Institut Kewarganegaraan Indonesia disingkat IKI yang diwakili Eddy Setiawan dan Swandy Sihotang bersama organisasi non pemerintah lain seperti Puskapa UI diwakili M. Jaedi, LBH APIK diwakili Khotimun, Perca diwakili Ani dan lain-lain yang tergabung dalam Kelompok Kerja (Pokja) Identitas Hukum pada Selasa, 14 Januari 2020 diterima Direktur Jenderal Kependudukan dan Pencatatan Sipil Kementerian Dalam Negeri Republik Indonesia. Pada pertemuan tersebut, Pokja Identitas Hukum melaporkan kegiatan yang telah dilakukan sejak 2018, khususnya terkait perubahan Undang-Undang Administrasi Kependudukan.

Jaedi selaku koordinator Pokja menyampaikan bahwa dalam kurun 2018 hingga 2019 telah dilaksanakan Focus Group Discussion di wilayah Nusa Tenggara Barat, Jawa Tengah, DKI Jakarta dan sekitarnya, dan Banten yang melibatkan petugas dinas dukcapil kabupaten/kota, aktivis lembaga swadaya masyarakat, dan akademisi. Hasil FGD kemudian dijadikan bahan kajian untuk menyusun naskah akademis, dan setelah dikaji secara mendalam ternyata materi perubahan yang diusulkan cukup banyak sehingga usulannya adalah UU Adminduk baru.

Alasan filosofis untuk perubahan ini adalah paradigma yang diinginkan bahwa administrasi kependudukan merupakan bentuk pemenuhan HAM, sehingga merupakan hak dan menjadi pilihan bagi setiap penduduk dan warganegara.
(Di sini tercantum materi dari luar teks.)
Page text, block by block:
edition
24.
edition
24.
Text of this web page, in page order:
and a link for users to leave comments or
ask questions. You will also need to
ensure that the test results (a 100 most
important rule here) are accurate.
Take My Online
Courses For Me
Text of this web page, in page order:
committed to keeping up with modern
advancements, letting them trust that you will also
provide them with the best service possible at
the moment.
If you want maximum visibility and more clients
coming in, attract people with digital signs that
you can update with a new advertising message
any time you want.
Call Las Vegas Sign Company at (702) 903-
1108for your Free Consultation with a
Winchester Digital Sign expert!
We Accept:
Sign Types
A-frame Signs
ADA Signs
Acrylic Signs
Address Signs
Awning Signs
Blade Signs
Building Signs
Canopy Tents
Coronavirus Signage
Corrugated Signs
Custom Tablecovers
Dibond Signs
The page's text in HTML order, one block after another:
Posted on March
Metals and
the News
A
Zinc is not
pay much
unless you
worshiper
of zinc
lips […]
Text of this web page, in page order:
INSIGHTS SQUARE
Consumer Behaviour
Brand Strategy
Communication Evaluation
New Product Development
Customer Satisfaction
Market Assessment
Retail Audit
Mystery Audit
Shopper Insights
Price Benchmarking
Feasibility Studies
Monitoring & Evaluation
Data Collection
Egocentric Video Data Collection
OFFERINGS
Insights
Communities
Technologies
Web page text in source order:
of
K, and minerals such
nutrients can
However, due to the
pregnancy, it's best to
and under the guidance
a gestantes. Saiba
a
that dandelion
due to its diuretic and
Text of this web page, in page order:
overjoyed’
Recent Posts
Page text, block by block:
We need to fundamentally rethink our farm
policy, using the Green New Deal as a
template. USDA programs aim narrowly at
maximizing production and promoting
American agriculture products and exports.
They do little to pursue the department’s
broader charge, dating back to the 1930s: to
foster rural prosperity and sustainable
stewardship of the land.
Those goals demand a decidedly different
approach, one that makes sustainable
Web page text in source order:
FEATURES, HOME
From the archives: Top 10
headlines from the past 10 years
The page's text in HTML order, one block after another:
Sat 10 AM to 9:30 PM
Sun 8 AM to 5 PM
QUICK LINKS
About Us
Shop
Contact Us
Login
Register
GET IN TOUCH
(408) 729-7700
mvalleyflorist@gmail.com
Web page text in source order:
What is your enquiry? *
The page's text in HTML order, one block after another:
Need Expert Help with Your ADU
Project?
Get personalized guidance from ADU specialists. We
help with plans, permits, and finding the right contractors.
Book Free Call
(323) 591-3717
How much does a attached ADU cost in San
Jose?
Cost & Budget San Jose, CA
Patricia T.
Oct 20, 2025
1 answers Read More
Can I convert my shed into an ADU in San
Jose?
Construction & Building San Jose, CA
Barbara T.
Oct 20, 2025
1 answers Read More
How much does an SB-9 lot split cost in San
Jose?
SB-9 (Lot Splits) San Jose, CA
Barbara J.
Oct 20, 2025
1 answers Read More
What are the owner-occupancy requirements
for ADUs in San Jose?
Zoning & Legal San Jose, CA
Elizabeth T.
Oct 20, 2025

Secara sosiologis masih terdapat kelompok masyarakat yang belum mendapatkan layanan karena terkendala peraturan dan kebijakan. Sedangkan alasan yuridis yang diajukan adalah terdapat kebijakan inovasi yang perlu dirumuskan dalam bentuk UU.
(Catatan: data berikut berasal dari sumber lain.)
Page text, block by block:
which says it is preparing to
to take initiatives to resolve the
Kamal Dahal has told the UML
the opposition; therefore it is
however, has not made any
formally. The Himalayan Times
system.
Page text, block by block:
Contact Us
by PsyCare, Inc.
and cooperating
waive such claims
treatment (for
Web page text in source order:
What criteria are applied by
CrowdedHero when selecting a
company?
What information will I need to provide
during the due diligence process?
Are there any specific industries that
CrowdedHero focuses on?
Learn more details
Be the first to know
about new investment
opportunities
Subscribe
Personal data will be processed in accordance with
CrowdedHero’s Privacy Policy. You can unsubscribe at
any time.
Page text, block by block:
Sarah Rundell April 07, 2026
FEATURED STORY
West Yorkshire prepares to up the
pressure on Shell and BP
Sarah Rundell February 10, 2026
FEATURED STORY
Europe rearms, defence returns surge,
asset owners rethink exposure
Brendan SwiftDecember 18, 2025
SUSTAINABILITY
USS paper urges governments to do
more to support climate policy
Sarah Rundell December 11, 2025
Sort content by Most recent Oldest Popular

Pokja berpandangan bahwa pembentukan UU baru akan memperkuat pembangunan statistik hayati dengan 5 strategi dalam Peraturan Presiden Nomor 62 Tahun 2019. Pertama, perluasan jangkauan layanan kependudukan dan pencatatan sipil seluruh penduduk dan warganegara Indonesia di luar negeri. Kedua, peningkatan kesadaran dan keaktifan seluruh penduduk dan warganegara Indonesia di luar negeri dalam mencatatkan peristiwa kependudukan dan peristiwa penting.

Ketiga, percepatan kepemilikan dokumen kependudukan bagi penduduk rentan adminduk dan kelompok-kelompok khusus. Keempat, pengembangan dan peningkatan ketersediaan statistik hayati yang akurat, lengkap dan tepat waktu. Kelima, penguatan koordinasi, kolaborasi dan sinkronisasi antar kementerian dan lembaga, pemerintah daerah, dan pemangku kepentingan dalam layanan adminduk dan pengembangan statistik hayati.
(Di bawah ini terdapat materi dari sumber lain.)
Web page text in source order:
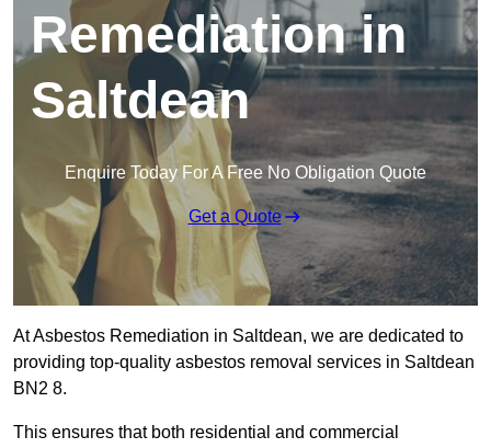
Remediation in
Saltdean
Enquire Today For A Free No Obligation Quote
Get a Quote
At Asbestos Remediation in Saltdean, we are dedicated to
providing top-quality asbestos removal services in Saltdean
BN2 8.
This ensures that both residential and commercial
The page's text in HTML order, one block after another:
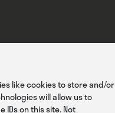
like cookies to store and/or
will allow us to
on this site. Not
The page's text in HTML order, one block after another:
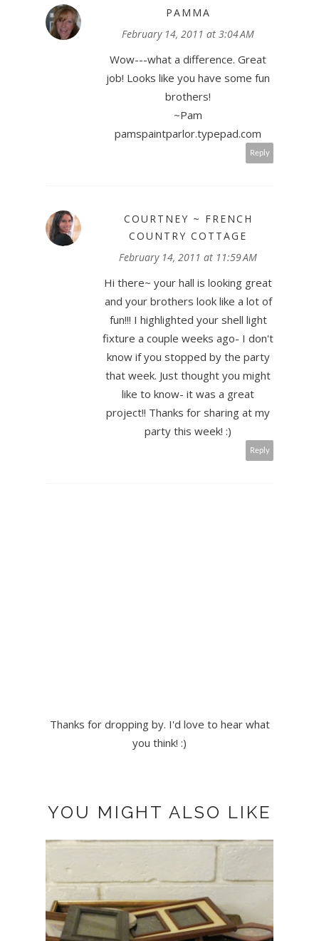
PAMMA
February 14, 2011 at 3:04 AM
Wow---what a difference. Great
job! Looks like you have some fun
brothers!
~Pam
pamspaintparlor.typepad.com
Reply
COURTNEY ~ FRENCH
COUNTRY COTTAGE
February 14, 2011 at 11:59 AM
Hi there~ your hall is looking great
and your brothers look like a lot of
fun!!! I highlighted your shell light
fixture a couple weeks ago- I don't
know if you stopped by the party
that week. Just thought you might
like to know- it was a great
project!! Thanks for sharing at my
party this week! :)
Reply
Thanks for dropping by. I'd love to hear what
you think! :)
YOU MIGHT ALSO LIKE
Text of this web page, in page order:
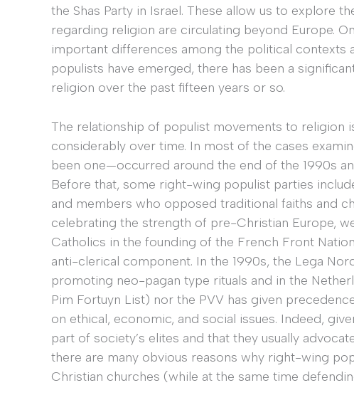
the Shas Party in Israel. These allow us to explore
regarding religion are circulating beyond Europe.
important differences among the political
populists have emerged, there has been a
religion over the past fifteen years or so.
The relationship of populist movements to religion
considerably over time. In most of the cases
been one—occurred around the end of the 1990s
Before that, some right-wing populist parties
and members who opposed traditional faiths and
celebrating the strength of pre-Christian Europe,
Catholics in the founding of the French Front
anti-clerical component. In the 1990s, the Lega
promoting neo-pagan type rituals and in the
Pim Fortuyn List) nor the PVV has given
on ethical, economic, and social issues. Indeed,
part of society’s elites and that they usually
there are many obvious reasons why right-wing
Christian churches (while at the same time

Adapun aspek utama yang diusulkan untuk penyempurnaan UU Adminduk terdapat 3 aspek yaitu pertama, penguatan jaminan HAM terdiri dari perlindungan data pribadi, pencatatan sebagai kewajiban negara dan penerbitan dokumen sebagai hak penduduk, dan ketiga, jaminan pemenuhan hak kependudukan bagi kelompok-kelompok khusus.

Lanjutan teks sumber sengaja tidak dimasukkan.